Code link: https://github.com/FAIR-Chem/fairchem
Model link: https://huggingface.co/fairchem/OMAT24
Data link: https://huggingface.co/datasets/fairchem/OMAT24
The current best materials discovery model is a closed model built based on basic research in the open source artificial intelligence community, and Open Materials 2024 provides open source models and data based on 100 million training samples and is one of the largest open datasets, providing a competitive open source option for the materials discovery and artificial intelligence research communities.
Meta Open Materials 2024 is now publicly available and will empower the artificial intelligence and materials science research communities to accelerate the discovery of inorganic materials and close the gap between open and proprietary models in the field.
Mexma: Token-level objectives for improved sentence representationCurrently, pre-trained cross-language sentence encoders are usually performed using only sentence-level objectives. train. This approach may lead to a loss of information, especially for token-level information, which ultimately reduces the quality of the sentence representation.
Mexma is a pre-trained cross-language sentence encoder that outperforms previous methods by combining token and sentence-level objectives during the training process.
Paper link: https://arxiv.org/pdf/2409.12737
Previous methods of training cross-language sentence encoders only update the encoder with sentence representations, by simultaneously using tokens Improvements have been made in this area by using level targets to better update the encoder.

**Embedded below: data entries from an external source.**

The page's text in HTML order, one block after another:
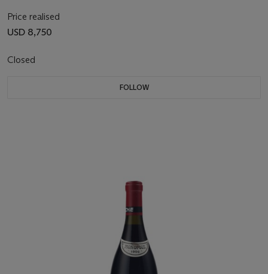
Price realised
USD 8,750
Closed
FOLLOW
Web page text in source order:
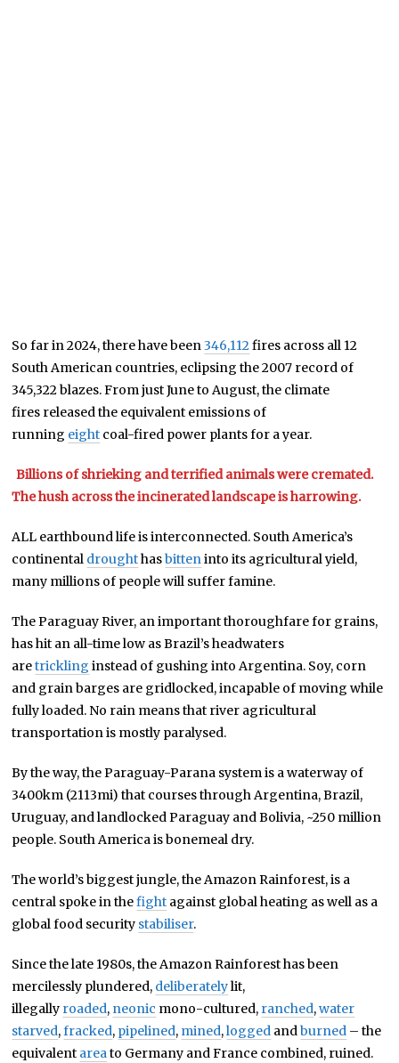
So far in 2024, there have been346,112fires across all 12
South American countries, eclipsing the 2007 record of
345,322 blazes. From just June to August, the climate
fires released the equivalent emissions of
running eight coal-fired power plants for a year.
Billions of shrieking and terrified animals were cremated.
The hush across the incinerated landscape is harrowing.
ALL earthbound life is interconnected. South America’s
continental droughthasbitteninto its agricultural yield,
many millions of people will suffer famine.
The Paraguay River, an important thoroughfare for grains,
has hit an all-time low as Brazil’s headwaters
aretrickling instead of gushing into Argentina. Soy, corn
and grain barges are gridlocked, incapable of moving while
fully loaded. No rain means that river agricultural
transportation is mostly paralysed.
By the way, the Paraguay-Parana system is a waterway of
3400km (2113mi) that courses through Argentina, Brazil,
Uruguay, and landlocked Paraguay and Bolivia, ~250 million
people. South America is bonemeal dry.
The world’s biggest jungle, the Amazon Rainforest, is a
central spoke in thefight against global heating as well as a
global food security stabiliser.
Since the late 1980s, the Amazon Rainforest has been
mercilessly plundered, deliberatelylit,
illegally roaded, neonic mono-cultured, ranched,water
starved,fracked, pipelined, mined,logged andburned – the
equivalent areato Germany and France combined, ruined.

The researchers hope that the research community will benefit from using Mexma as a sentence encoder. Currently 80 languages are supported, and sentence representations for all languages are aligned. When mining language data containing two kinds of text, Mexma Can more accurately identify and compare information in different languages, and perform well on other downstream tasks such as sentence classification.

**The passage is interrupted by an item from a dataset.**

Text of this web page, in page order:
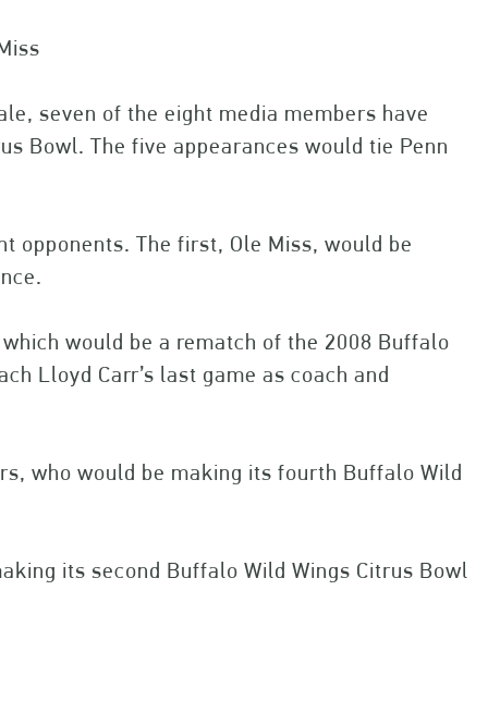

Self-Taught Evaluator: Generate reward modelResearchers have launched a self-learning evaluator (Self-Taught Evaluator) that can be used to generate synthetic Preference data to train reward models without relying on human annotation.

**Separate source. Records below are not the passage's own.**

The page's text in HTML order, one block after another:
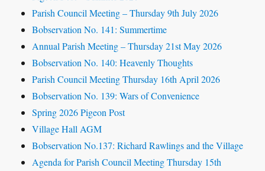
Parish Council Meeting – Thursday 9th July 2026
Bobservation No. 141: Summertime
Annual Parish Meeting – Thursday 21st May 2026
Bobservation No. 140: Heavenly Thoughts
Parish Council Meeting Thursday 16th April 2026
Bobservation No. 139: Wars of Convenience
Spring 2026 Pigeon Post
Village Hall AGM
Bobservation No.137: Richard Rawlings and the Village
Agenda for Parish Council Meeting Thursday 15th
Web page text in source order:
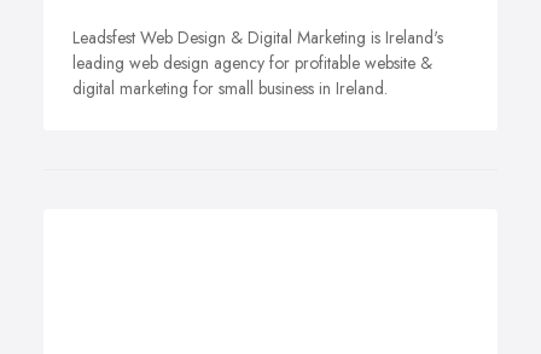
Leadsfest Web Design & Digital Marketing is Ireland's
leading web design agency for profitable website &
digital marketing for small business in Ireland.

This approach generates contrasting model outputs and trains a large language model that serves as a judge (LLM-as-a-Judge) to generate reasoning traces for evaluation and final judgment, optimized through an iterative self-improvement scheme.
Paper link: https://arxiv.org/abs/2408.02666
The researchers released a model trained by direct preference optimization, and the generative reward model performed on RewardBench Powerful, but does not use any human annotation in the creation of training data.
Its performance surpasses larger models or models using manual annotation labels, such as GPT-4, Llama-3.1-405B-Instruct and Gemini-Pro, and can also be used as an evaluation on the AlpacaEval rankings One of the best evaluators in terms of human agreement rates while being approximately 7 to 10 times faster than the default GPT-4 evaluator.
Since its release, the artificial intelligence community has embraced this synthetic data approach and used it to train high-performing reward models.